### DATA FOR PROCESSING:

--------

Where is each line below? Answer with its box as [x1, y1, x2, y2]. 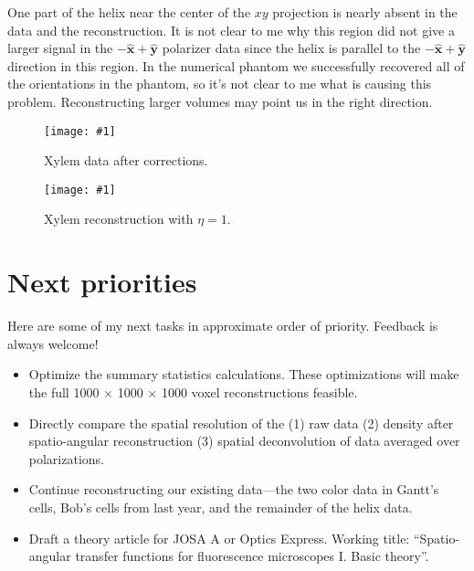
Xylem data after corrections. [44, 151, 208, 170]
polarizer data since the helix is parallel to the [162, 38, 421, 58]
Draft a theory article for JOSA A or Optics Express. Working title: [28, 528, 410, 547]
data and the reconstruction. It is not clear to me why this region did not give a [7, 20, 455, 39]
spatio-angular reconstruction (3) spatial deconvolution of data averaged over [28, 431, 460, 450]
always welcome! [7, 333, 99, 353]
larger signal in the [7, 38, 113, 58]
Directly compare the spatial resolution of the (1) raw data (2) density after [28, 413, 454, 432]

--------

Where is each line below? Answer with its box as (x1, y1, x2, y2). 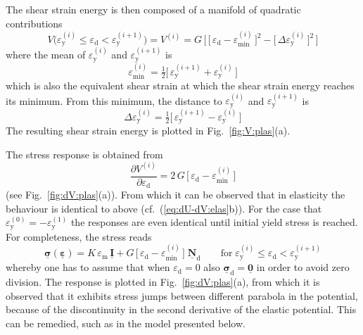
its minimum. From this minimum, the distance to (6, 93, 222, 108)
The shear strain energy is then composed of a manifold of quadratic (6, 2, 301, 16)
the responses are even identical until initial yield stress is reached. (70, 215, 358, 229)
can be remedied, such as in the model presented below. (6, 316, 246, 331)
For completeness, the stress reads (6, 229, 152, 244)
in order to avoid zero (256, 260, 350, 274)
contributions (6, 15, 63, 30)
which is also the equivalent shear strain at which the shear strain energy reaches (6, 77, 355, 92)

--------

### EXERCISE DETAILS:
Copy the entries above exactly, but only the stretch from the line containing "y1, x2, y2)." through the line containing "which is also". Keep both end lines; drop the pictures.

### EXERCISE RESPONSE:
Where is each line below? Answer with its box as (x1, y1, x2, y2). 
its minimum. From this minimum, the distance to (6, 93, 222, 108)
The shear strain energy is then composed of a manifold of quadratic (6, 2, 301, 16)
the responses are even identical until initial yield stress is reached. (70, 215, 358, 229)
can be remedied, such as in the model presented below. (6, 316, 246, 331)
For completeness, the stress reads (6, 229, 152, 244)
in order to avoid zero (256, 260, 350, 274)
contributions (6, 15, 63, 30)
which is also the equivalent shear strain at which the shear strain energy reaches (6, 77, 355, 92)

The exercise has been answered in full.